Records from a collection
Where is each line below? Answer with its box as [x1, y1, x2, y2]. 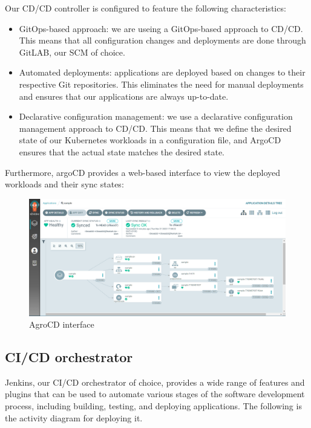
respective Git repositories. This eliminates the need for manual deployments [19, 77, 304, 90]
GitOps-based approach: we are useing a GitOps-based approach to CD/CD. [19, 22, 303, 34]
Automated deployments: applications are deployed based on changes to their [19, 66, 306, 79]
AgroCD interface [29, 318, 94, 331]
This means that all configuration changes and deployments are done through [19, 34, 306, 47]
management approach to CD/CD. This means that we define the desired [19, 122, 292, 134]
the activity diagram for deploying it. [5, 411, 143, 424]
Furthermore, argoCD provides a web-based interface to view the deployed [5, 166, 280, 178]

• _What you will do_:
Every line from the one containing "the activity diagram" through the final line of the data above is to be restated word for word, and nothing more.

• _Solution to this exercise_:
the activity diagram for deploying it. [5, 411, 143, 424]
Furthermore, argoCD provides a web-based interface to view the deployed [5, 166, 280, 178]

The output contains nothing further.